Yang selalu disampaikan adalah merealisasikan politik kemanusiaan, politik keadilan, politik kesejahteraan.

Memang demikian seharusnya: politik merupakan alat untuk mengabdi pada kemanusiaan, bukan menghamba pada kekuasaan.

Meminjam apa kata Aristoteles bahwa politik adalah usaha yang ditempuh warga negara untuk mewujudkan kebaikan bersama, bukan malah memperkeruh suasana.
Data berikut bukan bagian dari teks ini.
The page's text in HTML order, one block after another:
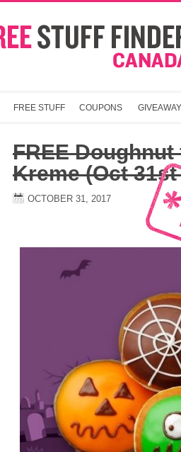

Tetapi, dalam praktiknya saat ini tidaklah seperti itu.

Maka, apa yang dilakukan Mensos di Papua, telah mengubah wajah bengis politik menjadi tersenyum manis.

Yang dilakukan Mensos–dengan menyapa masyarakat, mendengarkan keluhan, tuntutan, dan permintaan masyarakat, serta memberikan bantuan–telah menampilkan politik tidak sepenuhnya kotor, politik tidak sepenuhnya jahat.

Sebab, politik juga dapat memanusiakan manusia; karena yang dilakukan adalah politik kemanusiaan.

Kata Paus Fransiskus dalam Ensiklik Fratelli Tutti (Semua Bersaudara), Politik Kemanusiaan adalah politik berbasiskan amal kasih.

Politik ini merangkul semua pihak untuk mempromosikan kemanusiaan. Kemanusiaan adalah pemikiran dan tindakan yang sangat beradab, dilaksanakan untuk memuliakan ras manusia secara keseluruhan.

Bukankah kemanusiaan lebih penting dari politik, kata Gus Dur. Politik tanpa kemanusiaan akan melahirkan kekuasaan yang tidak peduli bahkan dapat menindas kemanusiaan.

***

Memanusiakan manusia. Itu kata kuncinya. Kata kunci dari (seharusnya) setiap kebijakan dan tindakan dari pemerintah, lembaga-lembaga pemerintah, dan lembaga-lembaga non-pemerintah. Sebab, sejatinya makna Pancasila adalah memanusiakan manusia.

Kata Uskup Agung Semarang yang juga pahlawan nasional, Mgr Albertus Soegijapranata (1940), kemanusiaan itu satu, bangsa manusia itu satu.

Kendati berbeda bangsa (suku dan etnik), asal-usul, dan ragamnya, berlainan bahasa dan adat istiadatnya, kemajuan dan cara hidupnya, semua merupakan satu keluarga besar (umat manusia).

Memanusiakan manusia juga menjadi ajaran semua agama. Agama apapun tidak ada yang membenarkan tentang penindasan makhluk hidup. Semua agama menitikberatkan kepada kemanusiaan. Karena dengan rasa kemanusiaan, manusia mendapatkan kebebasan untuk hidup.